No recent service. Had Amsoil in the garage waiting for warmer weather, but at this point I'll wait and see what the dealer says. Going to try and have them replicate it this morning. It has done it once before, although not as bad, and then cleared itself. Seems valve body related to me.


----------



## sailurman (Sep 29, 2016)

103K miles here and never even a hiccup with tranny.... and no fluid change yet either.


----------



## 14diesel (Feb 18, 2018)

Dealer witnessed it this morning but couldn't work on it.
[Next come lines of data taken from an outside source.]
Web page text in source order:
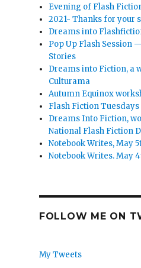
Evening of Flash
2021- Thanks for your
Dreams into
Pop Up Flash Session
Stories
Dreams into Fiction, a
Culturama
Autumn Equinox
Flash Fiction Tuesdays
Dreams Into Fiction,
National Flash Fiction
Notebook Writes, May
Notebook Writes. May
FOLLOW ME ON
My Tweets
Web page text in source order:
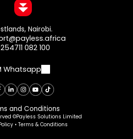
Nairobi.
082 100
Whatsapp
and Conditions
©Payless Solutions Limited
• Terms & Conditions
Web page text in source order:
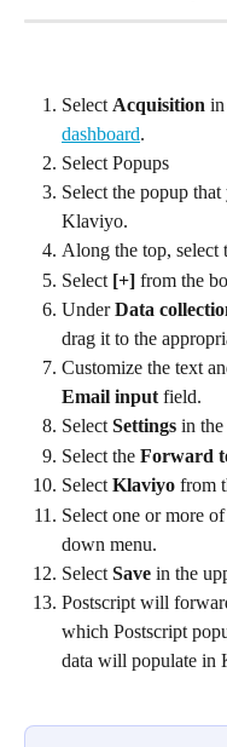
Select Acquisition in
dashboard.
Select Popups
Select the popup
Klaviyo.
Along the top, select
Select [+] from the
Under Data
drag it to the
Customize the text
Email input field.
Select Settings in
Select the Forward
Select Klaviyo from
Select one or more
down menu.
Select Save in the
Postscript will
which Postscript
data will populate in
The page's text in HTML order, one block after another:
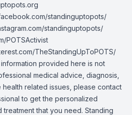
standinguptopots/
standinguptopots/
POTSActivist
TheStandingUpToPOTS/
provided here is not
medical advice, diagnosis,
health related issues, please contact
to get the personalized
treatment that you need. Standing
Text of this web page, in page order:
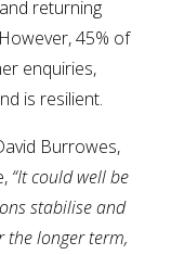
returning
45% of
enquiries,
is resilient.
Burrowes,
“It could well be
stabilise and
the longer term,
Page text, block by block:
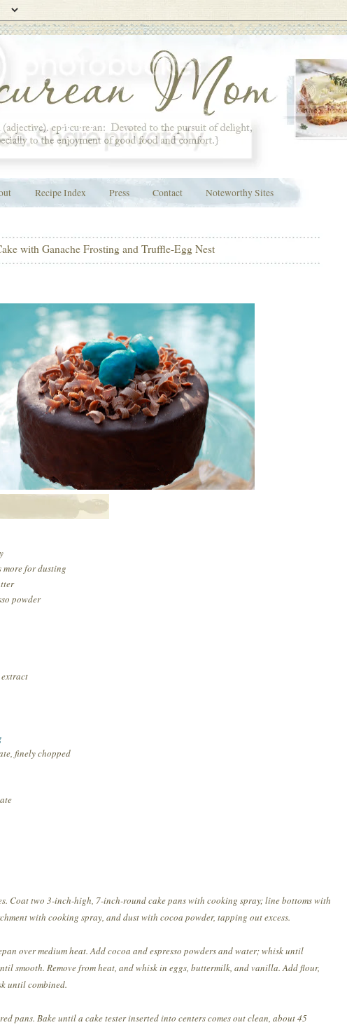
Recipe Index Press Contact Noteworthy Sites
with Ganache Frosting and Truffle-Egg Nest
more for dusting
powder
finely chopped
Coat two 3-inch-high, 7-inch-round cake pans with cooking spray; line bottoms with
with cooking spray, and dust with cocoa powder, tapping out excess.
over medium heat. Add cocoa and espresso powders and water; whisk until
smooth. Remove from heat, and whisk in eggs, buttermilk, and vanilla. Add flour,
until combined.
pans. Bake until a cake tester inserted into centers comes out clean, about 45
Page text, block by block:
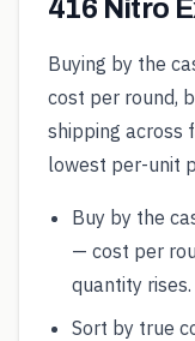
416 Nitro
Buying by the
cost per round,
shipping across
lowest per-unit
Buy by the
— cost per
quantity rises.
Sort by true
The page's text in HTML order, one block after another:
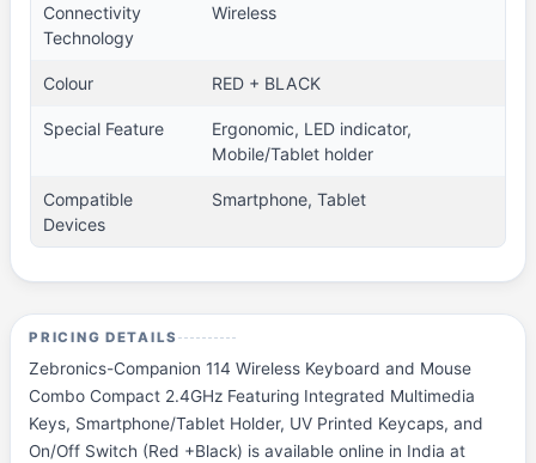
Connectivity
Technology
Wireless
Colour RED + BLACK
Special Feature
Ergonomic, LED indicator,
Mobile/Tablet holder
Compatible
Devices
Smartphone, Tablet
PRICING DETAILS
Zebronics-Companion 114 Wireless Keyboard and Mouse
Combo Compact 2.4GHz Featuring Integrated Multimedia
Keys, Smartphone/Tablet Holder, UV Printed Keycaps, and
On/Off Switch (Red +Black) is available online in India at
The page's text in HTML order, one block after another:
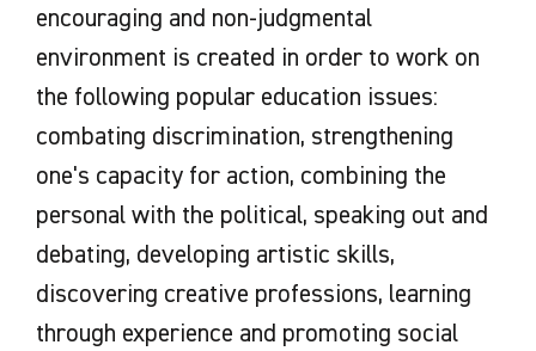
encouraging and non-judgmental
environment is created in order to work on
the following popular education issues:
combating discrimination, strengthening
one's capacity for action, combining the
personal with the political, speaking out and
debating, developing artistic skills,
discovering creative professions, learning
through experience and promoting social
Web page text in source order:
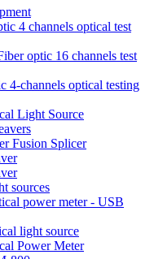
4 channels optical test
optic 16 channels test
4-channels optical testing
Light Source
Fusion Splicer
sources
power meter - USB
light source
Power Meter
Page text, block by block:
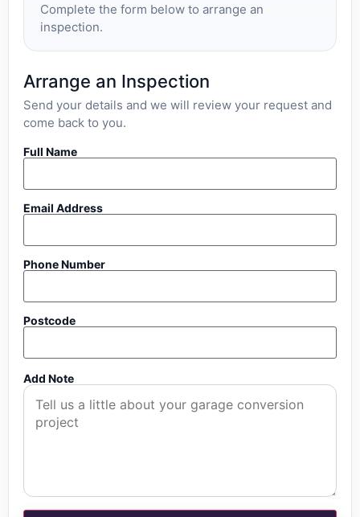
Complete the form below to arrange an
inspection.
Arrange an Inspection
Send your details and we will review your request and
come back to you.
Full Name
Email Address
Phone Number
Postcode
Add Note
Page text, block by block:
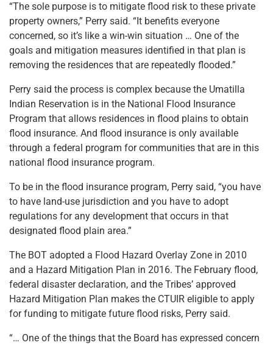
“The sole purpose is to mitigate flood risk to these private
property owners,” Perry said. “It benefits everyone
concerned, so it’s like a win-win situation … One of the
goals and mitigation measures identified in that plan is
removing the residences that are repeatedly flooded.”
Perry said the process is complex because the Umatilla
Indian Reservation is in the National Flood Insurance
Program that allows residences in flood plains to obtain
flood insurance. And flood insurance is only available
through a federal program for communities that are in this
national flood insurance program.
To be in the flood insurance program, Perry said, “you have
to have land-use jurisdiction and you have to adopt
regulations for any development that occurs in that
designated flood plain area.”
The BOT adopted a Flood Hazard Overlay Zone in 2010
and a Hazard Mitigation Plan in 2016. The February flood,
federal disaster declaration, and the Tribes’ approved
Hazard Mitigation Plan makes the CTUIR eligible to apply
for funding to mitigate future flood risks, Perry said.
“… One of the things that the Board has expressed concern
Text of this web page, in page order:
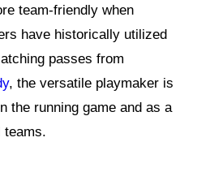
team-friendly when
have historically utilized
passes from
, the versatile playmaker is
the running game and as a
teams.
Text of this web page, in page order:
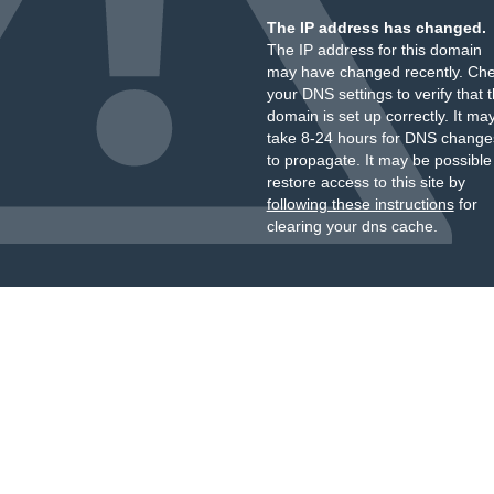
The IP address has changed.
The IP address for this domain
may have changed recently.
your DNS settings to verify that
domain is set up correctly. It
take 8-24 hours for DNS
to propagate. It may be
restore access to this site by
following these instructionsfor
clearing your dns cache.
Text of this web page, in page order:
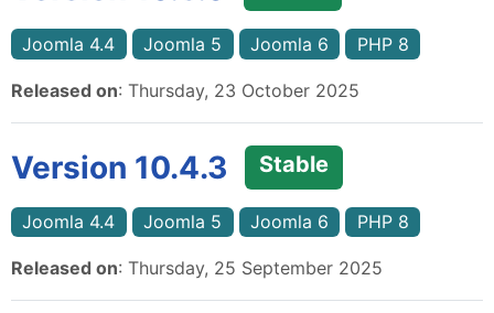
Joomla 4.4 Joomla 5 Joomla 6 PHP 8
Released on: Thursday, 23 October 2025
Version 10.4.3 Stable
Joomla 4.4 Joomla 5 Joomla 6 PHP 8
Released on: Thursday, 25 September 2025
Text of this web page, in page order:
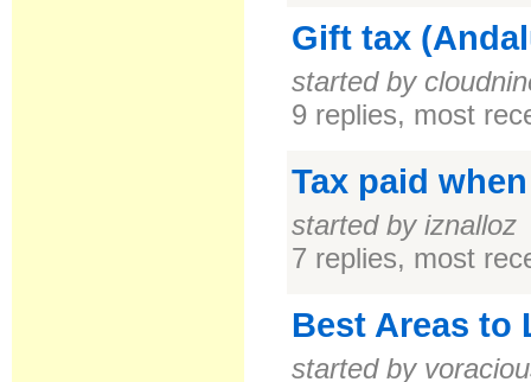
Gift tax
started by
9 replies, most
Tax paid
started by iznalloz
7 replies, most
Best Areas to
started by
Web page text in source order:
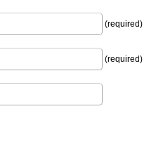
(required)
(required)
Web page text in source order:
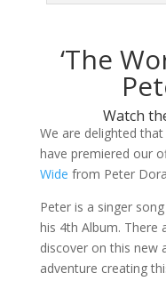
‘The
Watch
We are delighted
have premiered our
Wide from Peter
Peter is a singer
his 4th Album. There
discover on this new
adventure creating
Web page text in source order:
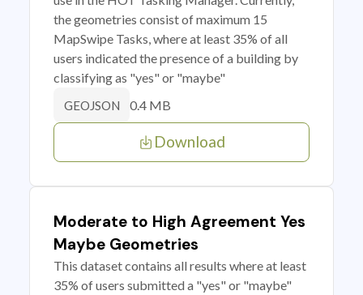
the geometries consist of maximum 15
MapSwipe Tasks, where at least 35% of all
users indicated the presence of a building by
classifying as "yes" or "maybe"
GEOJSON 0.4 MB
Download
Moderate to High Agreement Yes
Maybe Geometries
This dataset contains all results where at least
35% of users submitted a "yes" or "maybe"
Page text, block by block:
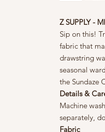
Z SUPPLY -
Sip on this!
fabric that
drawstring
seasonal
the Sundaze
Details &
Machine
separately,
Fabric
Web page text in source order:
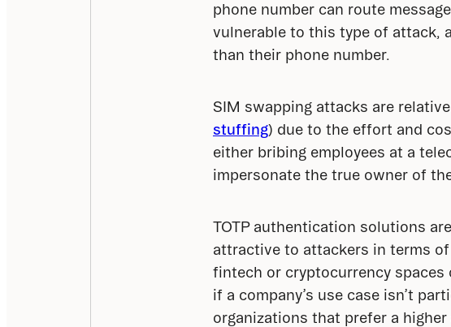
phone number can route
vulnerable to this type of attack,
than their phone number.
SIM swapping attacks are
stuffing) due to the effort and
either bribing employees at a
impersonate the true owner of
TOTP authentication solutions
attractive to attackers in terms
fintech or cryptocurrency spaces
if a company’s use case isn’t
organizations that prefer a
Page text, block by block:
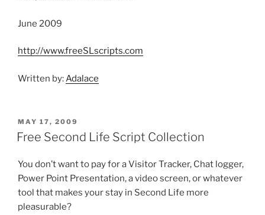
June 2009
http://www.freeSLscripts.com
Written by:Adalace
POSTED
ON
MAY 17, 2009
Free Second Life Script Collection
You don’t want to pay for a Visitor Tracker, Chat logger,
Power Point Presentation, a video screen, or whatever
tool that makes your stay in Second Life more
pleasurable?
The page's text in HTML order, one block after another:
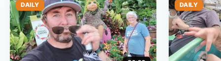
DAILY DAILY
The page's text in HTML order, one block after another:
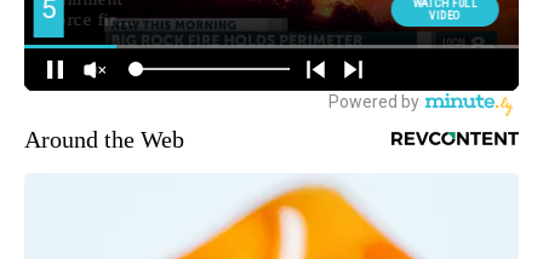
Around the Web
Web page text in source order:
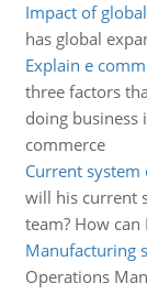
Impact of
has global
Explain e
three factors
doing business
commerce
Current
will his current
team? How
Manufacturing
Operations
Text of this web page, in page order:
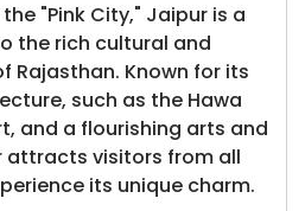
"Pink City," Jaipur is a
the rich cultural and
Rajasthan. Known for its
such as the Hawa
and a flourishing arts and
attracts visitors from all
its unique charm.
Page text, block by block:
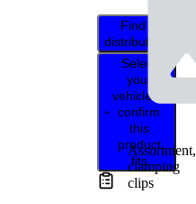
Find
distributor
Select
your
vehicle to
confirm
this
product
fits
Assortment,
clamping
clips
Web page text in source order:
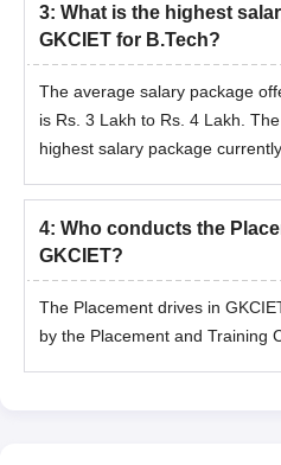
3: What is the highest
GKCIET for B.Tech?
The average salary package
is Rs. 3 Lakh to Rs. 4 Lakh.
highest salary package
4: Who conducts the
GKCIET?
The Placement drives in
by the Placement and Training
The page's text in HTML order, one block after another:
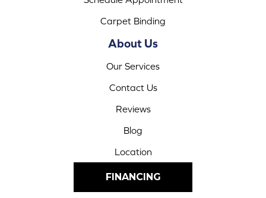
Carpet Binding
About Us
Our Services
Contact Us
Reviews
Blog
Location
FINANCING
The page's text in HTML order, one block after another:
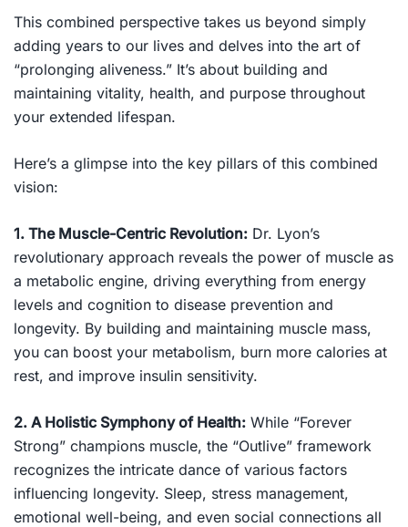
This combined perspective takes us beyond simply
adding years to our lives and delves into the art of
“prolonging aliveness.” It’s about building and
maintaining vitality, health, and purpose throughout
your extended lifespan.
Here’s a glimpse into the key pillars of this combined
vision:
1. The Muscle-Centric Revolution: Dr. Lyon’s
revolutionary approach reveals the power of muscle as
a metabolic engine, driving everything from energy
levels and cognition to disease prevention and
longevity. By building and maintaining muscle mass,
you can boost your metabolism, burn more calories at
rest, and improve insulin sensitivity.
2. A Holistic Symphony of Health: While “Forever
Strong” champions muscle, the “Outlive” framework
recognizes the intricate dance of various factors
influencing longevity. Sleep, stress management,
emotional well-being, and even social connections all
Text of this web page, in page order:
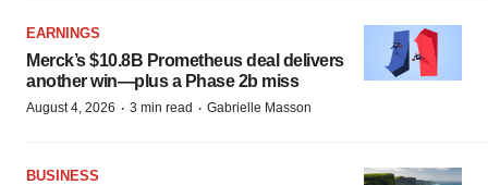
EARNINGS
Merck’s $10.8B Prometheus deal delivers
another win—plus a Phase 2b miss
August 4, 2026 · 3 min read · Gabrielle Masson
BUSINESS
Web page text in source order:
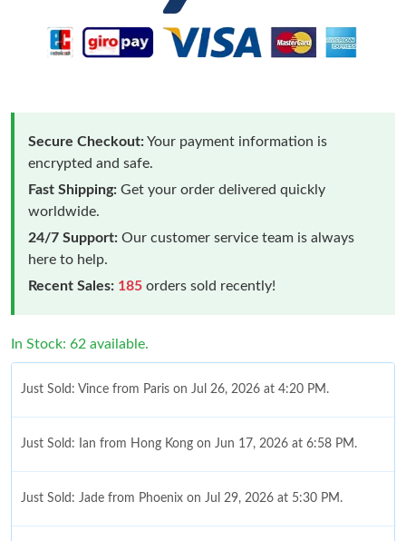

Appt Weds, hopefully it doesn't clear itself again.


----------



## Robby (Mar 1, 2013)

OP......you are describing a broken 'clutch apply piston spring'.
In this case, reverse clutch.

The purpose of the spring is to slow down the rate that the apply piston engages (or applies) the involved clutches.
When the spring fails, the piston applies pressure instantly and very harshly......will damage the C/V joints in short order.

Press the issue before the powertrain warranty runs out.(you gotta be close).

Rob


----------



## 14diesel (Feb 18, 2018)

Robby said:


> OP......you are describing a broken 'clutch apply piston spring'.
> In this case, reverse clutch.
> 
> The purpose of the spring is to slow down the rate that the apply piston engages (or applies) the involved clutches.
> ...


The dealer had it for a few days, replicated the issue, and it sounds like the new transmission was supposed to show up yesterday. The Aisin our cars use has very few service parts available so most issues result in replacement. Can't wait to drive it again. The gas loaner isn't quite the same. Will update again once we get the car back.


----------